Week ending 13th Nov 2025

# 1 Markets

Nifty 50 ended the week modestly higher, reclaiming and holding above the 26,000 mark after an early-week dip below this level. Sensex also finished the week with small gains, recovering from Monday’s sharp intraday slide of nearly 800 points as buyers returned on dips. The tone remained cautious but constructive, as the market digested the RBI’s recent 25 bps rate cut followed by Fed rate cut.

The 10-year G-sec yield rose roughly 10 bps over the week to around 6.6–6.62%, hitting its highest level in over three months despite the recent 25 bps RBI rate cut. The move was driven by FPI selling in FAR-eligible securities, cautious positioning ahead of fresh supply, rupee weakness and fading expectations of further near-term easing, partly offset by supportive RBI OMO announcements.

US equities ended the week little changed at the index level, with the Dow and S&P 500 briefly notching fresh record highs before a sharp tech-led selloff on Friday erased most gains. The Nasdaq underperformed on renewed concerns about AI and cloud earnings.

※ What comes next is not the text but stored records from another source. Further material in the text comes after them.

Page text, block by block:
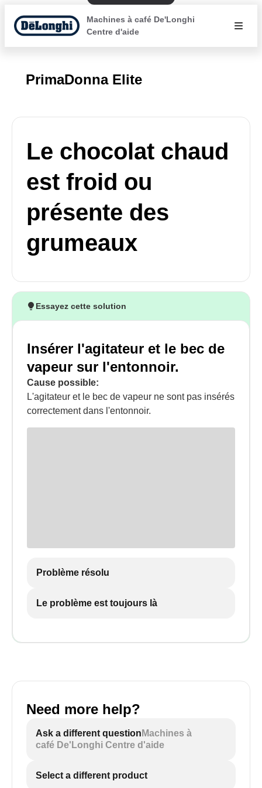
Machines à café De'Longhi
Centre d'aide
PrimaDonna Elite
Le chocolat chaud
est froid ou
présente des
grumeaux
Essayez cette solution
Insérer l'agitateur et le bec de
vapeur sur l'entonnoir.
Cause possible:
L'agitateur et le bec de vapeur ne sont pas insérés
correctement dans l'entonnoir.
Problème résolu
Le problème est toujours là
Need more help?
Ask a different question Machines à
café De'Longhi Centre d'aide
Select a different product
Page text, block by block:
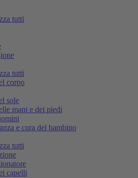
tutti
tutti
corpo
sole
mani e dei piedi
e cura del bambino
tutti
capelli
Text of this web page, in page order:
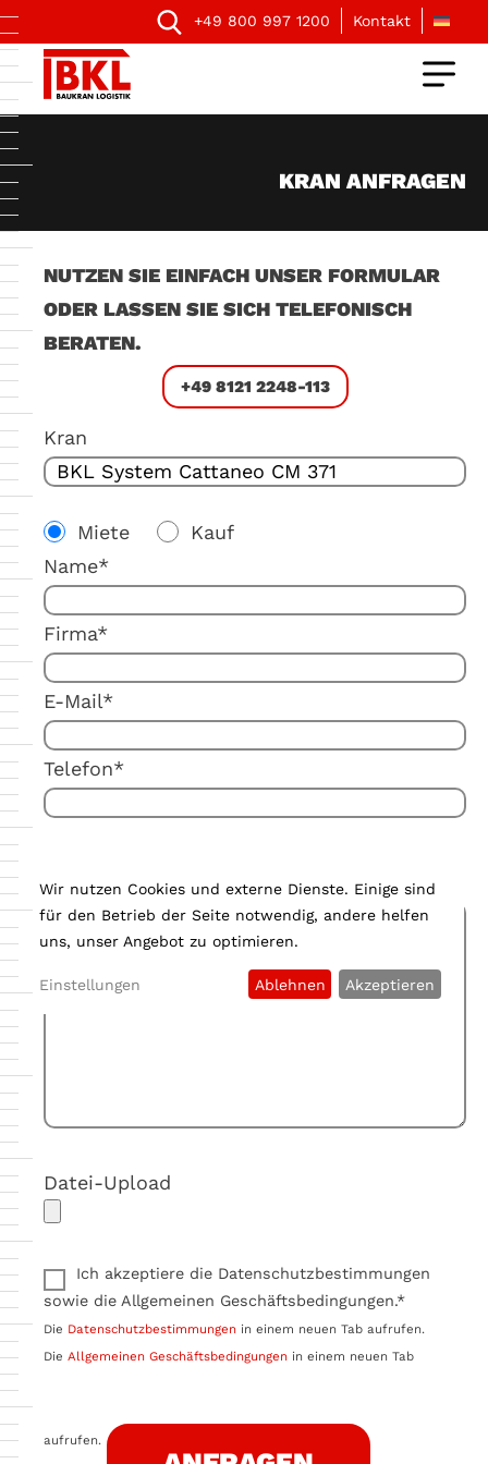
+49 800 997 1200 Kontakt
KRAN ANFRAGEN
NUTZEN SIE EINFACH UNSER FORMULAR
ODER LASSEN SIE SICH TELEFONISCH
BERATEN.
+49 8121 2248-113
Kran
Miete
Kauf
Name*
Firma*
E-Mail*
Telefon*
Ihre Anmerkung:
Datei-Upload
Ich akzeptiere die Datenschutzbestimmungen
sowie die Allgemeinen Geschäftsbedingungen.*
Die Datenschutzbestimmungen in einem neuen Tab aufrufen.
Die Allgemeinen Geschäftsbedingungen in einem neuen Tab
aufrufen.
Wir nutzen Cookies und externe Dienste. Einige sind
für den Betrieb der Seite notwendig, andere helfen
uns, unser Angebot zu optimieren.
Einstellungen Ablehnen Akzeptieren

The Fed cut rates by 25 bps to 3.5–3.75%—the lowest since 2022—kept its 2026 path cautious with just one cut pencilled in. The US 10-year Treasury yield edged up only a few basis points over the week, oscillating around 4.15–4.20% as the curve steepened modestly with the 30-year moving towards 4.8–4.85%.

# 2 RBI/Banking

2.1 As per RBI data published last week,

  • Bank lending to micro & small enterprises [MSE] rose sharply to Rs 9.54 lakh crore, up 20.45% since March 2025 and 27% y-o-y.
  • MSEs now account for ~23% of total bank lending to industry, up from 20% in March 2025.
  • Banks refocused on MSEs to protect margins and profitability amid falling interest rates and weaker corporate loan demand.
  • Credit to large corporates touched a 7-month high of Rs 28.41 lakh crore in October, up 5.6% y-o-y and 2% m-o-m.
  • Overall bank credit to industry rose 11% y-o-y, from Rs 37.74 lakh crore to Rs 41.93 lakh crore.
  • Large corporates continue to rely more on bonds and IPO proceeds than bank loans, limiting a broad-based revival.
  • Large corporates’ share of industry lending fell to 67.7% in October from 71% in March, while medium industries edged up to ~9.5%.

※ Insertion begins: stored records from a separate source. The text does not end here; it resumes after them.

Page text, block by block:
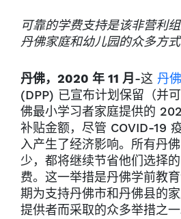
可靠的学费支持是该非营利
丹佛家庭和幼儿园的众多方
丹佛，2020 年 11 月-这 丹
(DPP) 已宣布计划保留（并
佛最小学习者家庭提供的
补贴金额，尽管 COVID-19
入产生了经济影响。所有丹
少，都将继续节省他们选择
费。这一举措是丹佛学前教
期为支持丹佛市和丹佛县的
提供者而采取的众多举措之一
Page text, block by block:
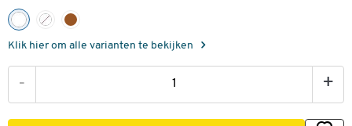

Banks’ deepening tilt towards MSEs is driving credit growth and margin stability, while the uptick in large corporate lending remains selective and short of a broad capex-led revival.

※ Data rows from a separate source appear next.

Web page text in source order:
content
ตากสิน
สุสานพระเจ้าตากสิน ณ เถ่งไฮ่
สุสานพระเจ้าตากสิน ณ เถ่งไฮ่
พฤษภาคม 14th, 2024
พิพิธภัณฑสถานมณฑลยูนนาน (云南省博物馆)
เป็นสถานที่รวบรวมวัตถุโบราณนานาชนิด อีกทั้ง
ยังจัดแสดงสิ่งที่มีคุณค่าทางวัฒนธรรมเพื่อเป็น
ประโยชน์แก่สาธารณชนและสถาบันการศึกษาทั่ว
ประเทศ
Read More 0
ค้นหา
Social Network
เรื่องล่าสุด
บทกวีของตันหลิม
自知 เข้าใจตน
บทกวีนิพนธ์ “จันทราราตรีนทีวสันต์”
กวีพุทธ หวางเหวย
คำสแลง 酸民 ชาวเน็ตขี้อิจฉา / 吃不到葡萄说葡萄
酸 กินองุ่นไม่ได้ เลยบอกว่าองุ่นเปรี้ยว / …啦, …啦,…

2.2 RBI last week revised its guideline proposed earlier which allowed only two banks holding at least 10% of banking system exposure to open current accounts for a corporate borrower to curb diversion of funds and improve credit discipline.

Revised guideline (announced now)

  • No restriction on current/OD accounts if aggregate banking exposure < ₹10 crore.
  • Banks can open current/OD accounts if they have: ≥10% share of total banking system exposure, or ≥10% share of fund-based exposure.
  • If only one bank has exposure, one additional bank of borrower’s choice may open a current account with NOC from the lending bank.
  • If no bank meets the 10% criterion, borrower may open a current account with any one bank, subject to NOCs from all lending banks.

Impact

  • Restores flexibility and customer choice.
  • Prevents transaction banking flows from concentrating with PSU banks.
  • Reduces disruption to working-capital financing while retaining credit safeguards.

Overall, the RBI has struck a balance between credit discipline and operational flexibility, easing corporates’ transaction constraints while avoiding undue concentration of banking business.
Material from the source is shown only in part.